Qu'est-ce que le travail à temps partagé ?

 

Le travail à temps partagé est une situation d'emploi ou le travailleur est amené à prester pour différents employeurs. Le partage du temps de travail peut être fondé sur des périodes longues (saisons, mois) ou courtes (semaines, journées).
 


Avantages

 

Pour l'entreprise:

  • Fidélise un salarié sans se l'attacher.
  • N'accomplit aucune tache administrative.
  • S'insère dans un réseau d'entreprises.
  • Elle utilise le travailleur selon ses besoins.
  • Le travailleur est immediatement opérationnel à son retour

Pour le salarié:

  • Une qualité de vie grâce au cdi temps plein.
  • Il augmente son employabilité, en devenant plus polivalent.
  • Ses compétences sont validées au sein du Groupement.

 


Travailleurs pouvant être engagés

Hormis les travailleurs assurant l'encadrement, qui ne doivent pas répondre à des critères précis, les travailleurs suivants font partie du groupe cible bénéficiant de la formule des groupements d'employeurs :

1 Les demandeurs d'emploi inoccupés de longue durée

  • Les demandeurs d'emploi inscrits sans interruption auprès d'ACTIRIS, du FOREM ou du VDAB soit pendant au moins 312 jours au cours de la période de 18 mois calendrier, soit pendant au moins 624 jours dans la période de 36 mois calendrier qui précède l'engagement, s'ils sont âgés de moins de 45 ans au moment de l'engagement.
  • Les demandeurs d'emploi inscrits auprès d'ACTIRIS, du FOREM ou du VDAB sans interruption soit pendant au moins 156 jours au cours de la période de neuf mois calendrier qui précède l'engagement, s'ils sont âgés de 45 ans au moins au moment de l'engagement.

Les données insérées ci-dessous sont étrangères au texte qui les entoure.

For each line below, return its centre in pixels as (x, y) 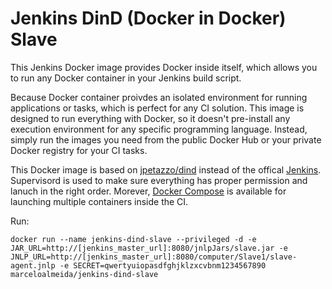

Les périodes suivantes sont assimilées à des périodes d'inscription comme demandeur d'emploi :
  • Les périodes, situées au cours d'une période de chômage complet indemnisé ou au cours d'une inscription comme demandeur d'emploi, qui ont donné lieu au paiement d'une allocation en application des dispositions réglementaires ou légales en matière d'assurance obligatoire contre la maladie ou l'invalidité ou en matière d'assurance maternité;
  • Les périodes d'emprisonnement au cours d'une période de chômage complet indemnisé ou d'une période d'inscription comme demandeur d'emploi;
  • Les périodes d'enseignement à temps partiel dans le cadre de l'obligation scolaire à temps partiel;
  • Les périodes d'occupation comme contractuel subventionné dans les projets agréés et subsidiés par le gouvernement flamand;
  • Les périodes d'occupation et de formation en alternance pour les jeunes de 18 à 25 ans dans le cadre de la convention emploi-formation;
  • Les périodes de formation ou d'occupation dans le cadre des conventions de partenariat d'ACTIRIS ou du FOREM;
  • Les périodes d'inscription comme handicapé dans l'une des agences régionales pour l'intégration des personnes handicapées ;
  • Les périodes d'occupation comme demandeur d'emploi difficile à placer dans l'économie sociale d'insertion;
  • Les périodes de chômage complet indemnisé;
  • Les périodes d'occupation dans les liens d'une convention de premier emploi d'un travailleur qui ne possède pas de certificat ou de diplôme de l'enseignement secondaire supérieur.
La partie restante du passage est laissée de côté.